4. The method of claim 1 or 2, wherein the adaptive context aggregation module comprises a channel guidance aggregation module and a spatial guidance aggregation module; inputting the pyramid features into a channel guidance aggregation module and a space guidance aggregation module respectively to generate corresponding features X_cAnd X_s(ii) a Then the feature X is compared_cAnd X_sFusing by element addition to obtain enhanced feature X_m。

5. The method of claim 4, wherein the channel guidance aggregation module first obtains and inputs a global semantic representation of a pyramid feature to a global average pool layer; then, processing the input global semantic expression by using a global average pool layer to output global channel information; then, a 1 × 1 convolutional layer is used for compressing global channel information, N convolutional layers are used for acting on the compressed global features to obtain channel weights of the pyramid features, and then the channel weights and the pyramid features are subjected to weighting summation to obtain features X_c(ii) a Wherein N is the pyramid feature level.

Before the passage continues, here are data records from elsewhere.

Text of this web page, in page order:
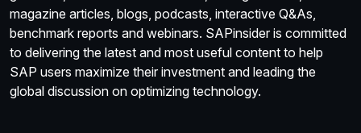
magazine articles, blogs, podcasts, interactive Q&As,
benchmark reports and webinars. SAPinsider is committed
to delivering the latest and most useful content to help
SAP users maximize their investment and leading the
global discussion on optimizing technology.
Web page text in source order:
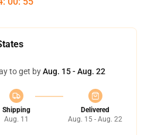
to get byAug. 15 - Aug. 22
Shipping
Aug. 11
Delivered
Aug. 15 - Aug. 22
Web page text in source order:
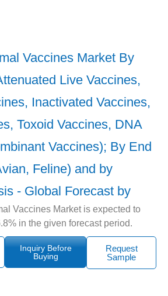
Vaccines Market By
Live Vaccines,
Inactivated Vaccines,
Toxoid Vaccines, DNA
Vaccines); By End
Feline) and by
- Global Forecast by
Vaccines Market is expected to
in the given forecast period.
Inquiry Before
Buying
Request
Sample
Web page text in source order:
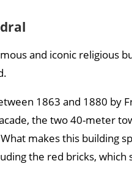
and iconic religious
1863 and 1880 by
the two 40-meter
makes this building
the red bricks,
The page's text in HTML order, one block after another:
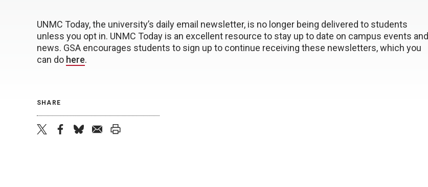
UNMC Today, the university’s daily email newsletter, is no longer being delivered to students
unless you opt in. UNMC Today is an excellent resource to stay up to date on campus events and
news. GSA encourages students to sign up to continue receiving these newsletters, which you
can do here.
SHARE
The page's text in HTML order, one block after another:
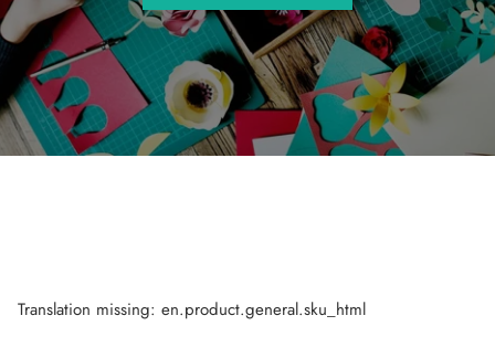
Translation missing: en.product.general.sku_html
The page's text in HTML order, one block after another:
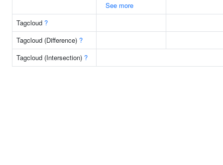
See more
Tagcloud ?
Tagcloud (Difference) ?
Tagcloud (Intersection) ?
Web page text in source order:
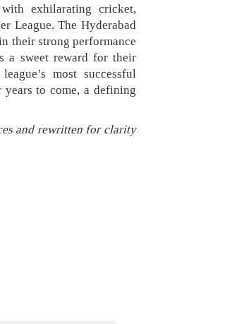
exhilarating cricket,
League. The Hyderabad
their strong performance
a sweet reward for their
most successful
to come, a defining
and rewritten for clarity
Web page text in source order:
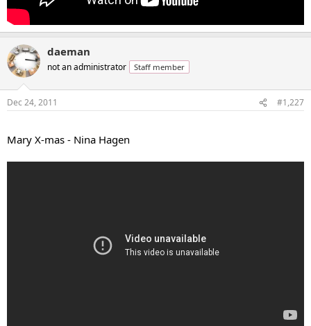
daeman
not an administrator Staff member
Dec 24, 2011 #1,227
Mary X-mas - Nina Hagen
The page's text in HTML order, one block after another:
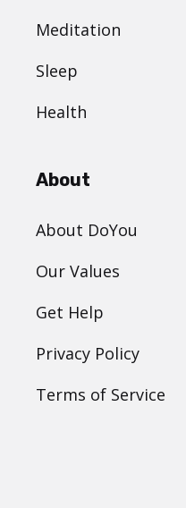
Meditation
Sleep
Health
About
About DoYou
Our Values
Get Help
Privacy Policy
Terms of Service
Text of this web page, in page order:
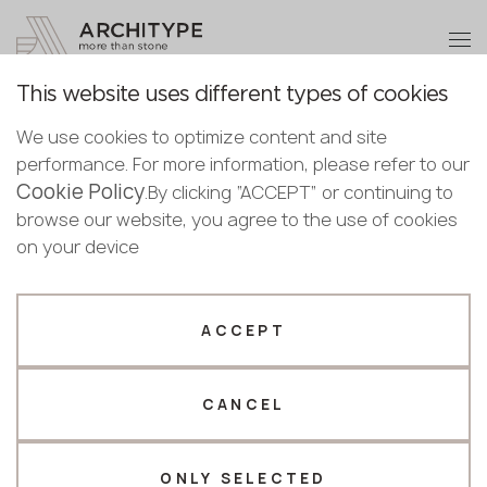
Bulgaria
Croatia
Cyprus
Estonia
Latvia
English
Croatian
+48 22 602 20 22
Become a partner
Back to the catalogue
S-207 Clear Sky
GRANDEX
Become a
partner
Submit your details or give us a call
+48 22 602 20 22
Fabricator Designer
Thank you!
Our managers will contact you shortly
This website uses different types of cookies
We use cookies to optimize content and site
performance. For more information, please refer to our
Cookie Policy.By clicking “ACCEPT” or continuing to
browse our website, you agree to the use of cookies
on your device
ONLY SELECTED
CANCEL
ACCEPT
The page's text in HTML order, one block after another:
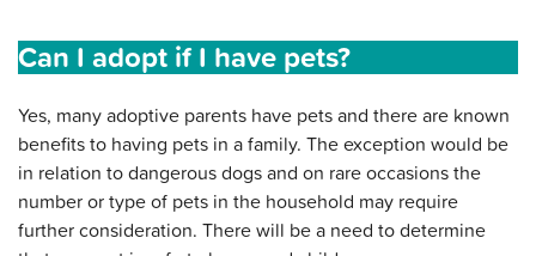
Can I adopt if I have pets?
Yes, many adoptive parents have pets and there are known
benefits to having pets in a family. The exception would be
in relation to dangerous dogs and on rare occasions the
number or type of pets in the household may require
further consideration. There will be a need to determine
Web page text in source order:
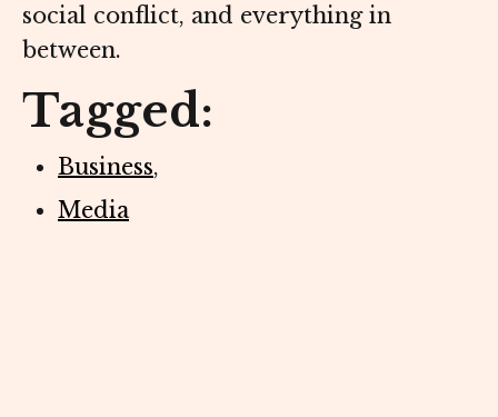
social conflict, and everything in
between.
Tagged:
Business,
Media
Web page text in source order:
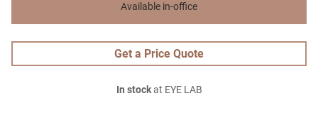
Available in-office
Get a Price Quote
In stockat EYE LAB
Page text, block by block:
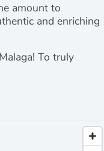
amount to
and enriching
To truly
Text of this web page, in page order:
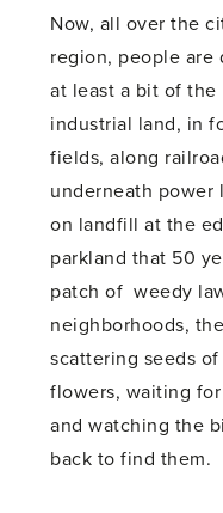
Now, all over the
region, people are
at least a bit of the
industrial land, in
fields, along
underneath power
on landfill at the
parkland that 50
patch of weedy
neighborhoods,
scattering seeds
flowers, waiting
and watching the
back to find them.
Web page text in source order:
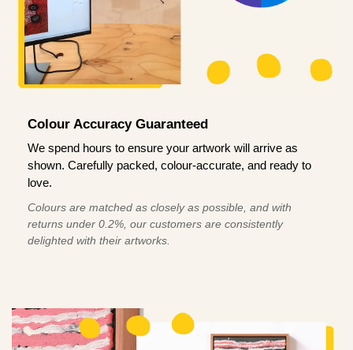
Colour Accuracy Guaranteed
We spend hours to ensure your artwork will arrive as
shown. Carefully packed, colour-accurate, and ready to
love.
Colours are matched as closely as possible, and with
returns under 0.2%, our customers are consistently
delighted with their artworks.
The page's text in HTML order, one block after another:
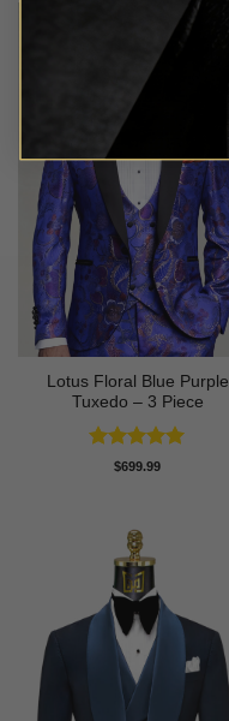
Lotus Floral Blue Purple
Tuxedo – 3 Piece
Rated5
$699.99
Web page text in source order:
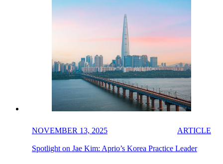
NOVEMBER 13, 2025 ARTICLE
Spotlight on Jae Kim: Aprio’s Korea Practice Leader
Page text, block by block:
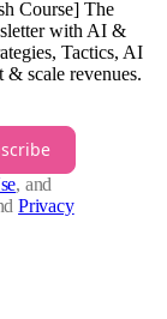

6. The method of claim 4, wherein the spatial guidance aggregation module first obtains a global semantic representation of a pyramid feature; then, average pooling and maximum pooling operations are respectively carried out on the global semantic representation to generate two different pieces of spatial context information; then, fusing the context information of the two spaces; then using N7 × 7 convolution layers to act on the fused spaceObtaining the spatial weight of the pyramid feature by the text information, and finally obtaining the feature X by the spatial weight and the pyramid feature in a weighted summation mode_s(ii) a Wherein N is the pyramid feature level.

7. The method of claim 1, wherein the dependency enhancement module is an attention module (GCBlock).

8. The method of claim 1, wherein the candidate area generation network generates detection boxes with different scales and aspect ratios for each point on the features resulting from step 6); then extracting the characteristics of the detection frames and inputting the characteristics into two network layers, wherein one network layer is used for classifying, namely identifying whether the object contained in the detection frame belongs to the foreground; another network layer predicts and outputs the offset of the detection frame relative to the real object frame; then correcting the detection frame through the predicted offset; and then classifying and regressing the corrected detection frames again.

9. A server, comprising a memory and a processor, the memory storing a computer program configured to be executed by the processor, the computer program comprising instructions for carrying out the steps of the method according to any one of claims 1 to 8.

10. A computer-readable storage medium, on which a computer program is stored, which, when being executed by a processor, carries out the steps of the method of any one of claims 1 to 8.